Tiverton would be the first North American combined cycle to incorporate three FlexEfficiency™ upgrades from the OEM: a new Dot-04 compressor, DLN 2.6+ combustion system, and GE’s Advanced Gas Path technology solution. Expectations are that Tiverton Power would save about $1 million annually in fuel, extract an additional 22 MW from the 265-MW combined cycle, and reduce heat rate by 3.4% at ISO conditions.

The three upgrades are scheduled for implementation during a planned maintenance outage in April 2016 and expectations are commissioning will be about a month later.

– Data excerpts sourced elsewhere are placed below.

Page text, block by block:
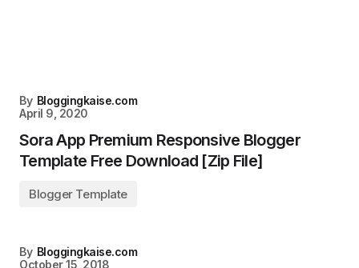
By Bloggingkaise.com
April 9, 2020
Sora App Premium Responsive Blogger
Template Free Download [Zip File]
Blogger Template
By Bloggingkaise.com
October 15, 2018
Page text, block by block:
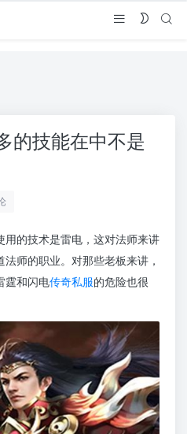
的技能在中不是
用的技术是雷电，这对法师来讲
师的职业。对那些老板来讲，
霆和闪电传奇私服的危险也很
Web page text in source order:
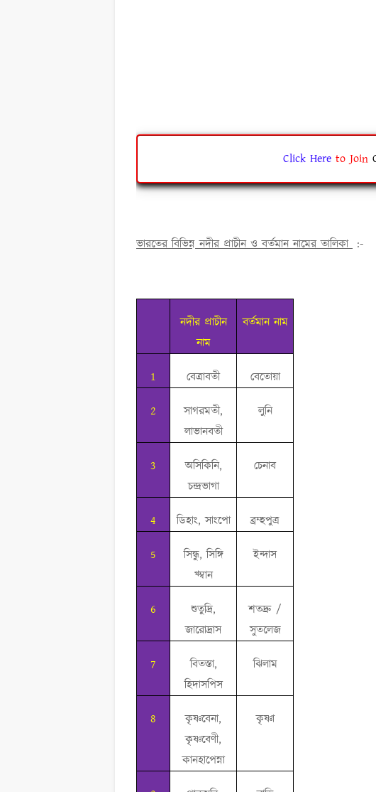
Click Here toJoin
ভারতের বিভিন্ন নদীর প্রাচীন ও বর্তমান নামের তালিকা :-
নদীর প্রাচীন
নাম
বর্তমান নাম
1 বেত্রাবতী বেতোয়া
2
সাগরমতী,
লাভানবতী
লুনি
3
অসিকিনি,
চন্দ্রভাগা
চেনাব
4 ডিহাং, সাংপো ব্রম্হপুত্র
5
সিন্ধু, সিঙ্গি
খ্ম্বান
ইন্দাস
6
শুতুদ্রি,
জারোদ্রাস
শতদ্রু /
সুতলেজ
7
বিতস্তা,
হিদাসপিস
ঝিলাম
8
কৃষ্ণবেনা,
কৃষ্ণবেণী,
কানহাপেন্না
কৃষ্ণা
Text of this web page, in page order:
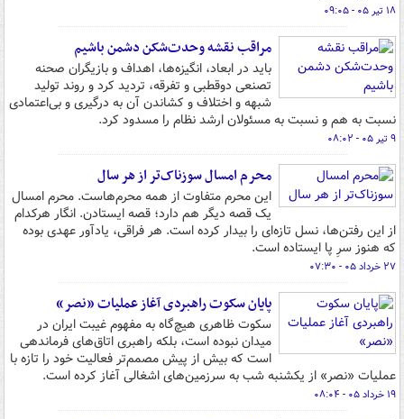
۱۸ تیر ۰۵ - ۰۹:۰۵
مراقب نقشه وحدت‌شکن دشمن باشیم
باید در ابعاد، انگیزه‌ها، اهداف و بازیگران صحنه
تصنعی دوقطبی و تفرقه، تردید کرد و روند تولید
شبهه و اختلاف و کشاندن آن به درگیری و بی‌اعتمادی
نسبت به هم و نسبت به مسئولان ارشد نظام را مسدود کرد.
۹ تیر ۰۵ - ۰۸:۰۲
محرم امسال سوزناک‌تر از هر سال
این محرم متفاوت از همه محرم‌هاست. محرم امسال
یک قصه‌ دیگر هم دارد؛ قصه‌ ایستادن. انگار هرکدام
از این رفتن‌ها، نسل تازه‌ای را بیدار کرده است. هر فراقی، یادآور عهدی بوده
که هنوز سرِ پا ایستاده است.
۲۷ خرداد ۰۵ - ۰۷:۳۰
پایان سکوت راهبردی آغاز عملیات «نصر»
سکوت ظاهری هیچ‌گاه به مفهوم غیبت ایران در
میدان نبوده است، بلکه راهبری اتاق‌های فرماندهی
است که بیش از پیش مصمم‌تر فعالیت خود را تازه با
عملیات «نصر» از یکشنبه شب به سرزمین‌های اشغالی آغاز کرده است.
۱۹ خرداد ۰۵ - ۰۸:۰۴

Inspection guide for drum-level instrumentation

The 2015 edition of “Boiler Inspection Guidelines for Drum Level Instrumentation,” issued by Clark-Reliance Corp, concisely presents inspection requirements for ease of reference by O&M personnel. The basis for the seemingly indestructible, spiral-bound 5.5 × 8 in. book is Section I of the ASME Boiler & Pressure Vessel Code. It includes requirements for water columns, water gage valves, gage glass, remote level indicators, magnetic water-level gages and water-column isolation shutoff valves.

The information is up-to-date and incorporates 2013 Code changes, and recommendations from Section 7. Additionally, the guidebook lists the most common non-compliant drum-level equipment arrangements and recommended solutions. The book is free to qualified recipients.